1.3 Origins of DNA Replication
The number of origins ranges from a few hundred in a yeast cell to tens of thousands in a human cell. The extent to which conserved DNA sequence elements determine origins differs significantly among eukaryotic species. Replication origins in the budding yeast Saccharomyces cerevisiae contain highly conserved sequence elements called A, B1, B2 and B3 boxes of the autonomously replicating sequence (ARS).28 These conserved DNA sequences are required for binding of the initiator protein ORC (origin recognition complex, see Chapter 2). However, not all DNA segments containing the conserved sequence elements are recognised by ORC in vivo. Other sequences distributed over 100 bp also contribute to replication origin function, possibly by providing binding sites for proteins that can enhance the recruitment of ORC to DNA or by providing DNA sequences that can be easily unwound.29
The origins in most other eukaryotes are much less stringent in terms of sequence requirement. In the fission yeast, Schizosaccharomyces pombe, the required origin sequences are distributed over large DNA segments (500–1000 bp) and are AT rich.30 It appears that it is the number of AT tracts in a given segment of DNA that determines its probability of binding ORC and functioning as an origin of DNA replication.
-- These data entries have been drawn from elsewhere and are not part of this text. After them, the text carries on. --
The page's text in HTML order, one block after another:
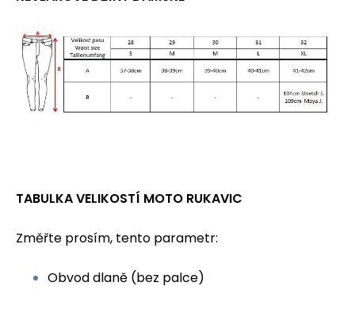
TABULKA VELIKOSTÍ MOTO RUKAVIC
Změřte prosím, tento parametr:
Obvod dlaně (bez palce)
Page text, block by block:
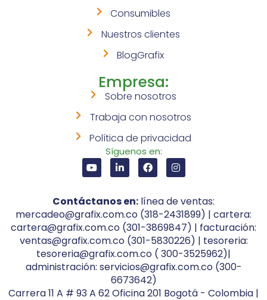
Consumibles
Nuestros clientes
BlogGrafix
Empresa:
Sobre nosotros
Trabaja con nosotros
Política de privacidad
Síguenos en:
Contáctanos en: línea de ventas:
mercadeo@grafix.com.co (318-2431899) | cartera:
cartera@grafix.com.co (301-3869847) | facturación:
ventas@grafix.com.co (301-5830226) | tesoreria:
tesoreria@grafix.com.co ( 300-3525962)|
administración: servicios@grafix.com.co (300-
6673642)
Carrera 11 A # 93 A 62 Oficina 201 Bogotá - Colombia |
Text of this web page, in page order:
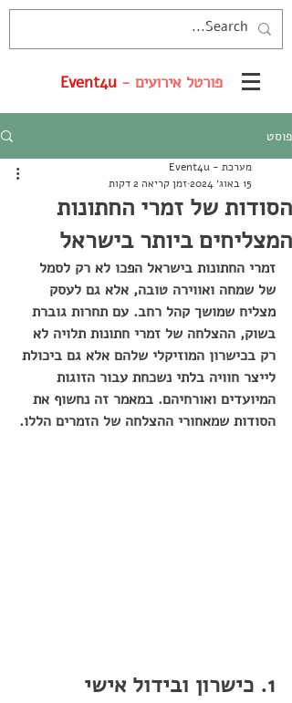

The nature of origins in metazoans is even less well defined than in yeasts and the origins appear not to contain any consensus sequence. Replication origins occur at frequent and nearly random intervals along metazoan chromosomal DNA, and only a fraction of them are utilised in each cell cycle with a wide variation of efficiency. A typical pattern of origin initiation in metazoans is broad zones containing many relatively inefficient origins, one or a few of which are selected stochastically and the rest are suppressed.31,32 However, at some origins, such as lamin B2 and β-globin origins, replication starts from tightly-defined sites.33,34
Several interacting components may influence the location and efficiency of initiation in any given cell cycle, such as:
DNA sequences. Sequences rich in AT could facilitate ORC binding or DNA unwinding.
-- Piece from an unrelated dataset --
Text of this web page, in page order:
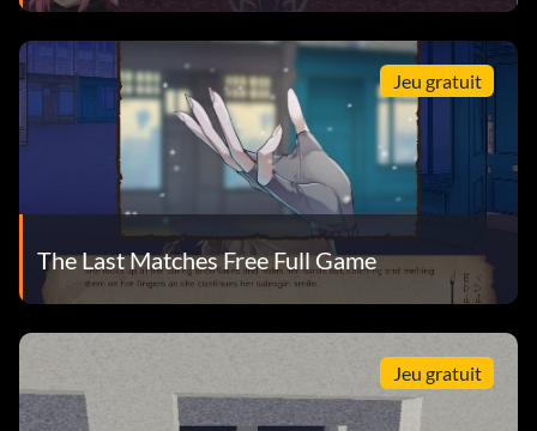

Local chromatin structure. It has been shown that the positions of nucleosomes near origins are important for origin function.35 Whilst histone acetylation has been shown to affect origin specification in Xenopus and Drosophila,36,37 in mammalian cells, an ATP-dependent chromatin remodelling complex is required for efficient replication of heterochromatin.38
Transcription. Transcription has been shown to interfere with origin activity and indeed, replication origins are almost never found within actively transcribed DNA.10,20,39,40
Protein–protein interactions. The presence of other proteins could help recruit ORC and enhance origin efficiency. For example, Abf1 and the Myb protein complex bind to origins and can affect the efficiency of origin utilisation in yeast and Drosophila.41,42
Origin interference. It has been observed that in an initiation zone, firing of one replication origin appears to inhibit initiation at nearby origins, but is coordinated with neighbouring origins at more distant sites.43 This may suggest some sort of long range interaction between origins.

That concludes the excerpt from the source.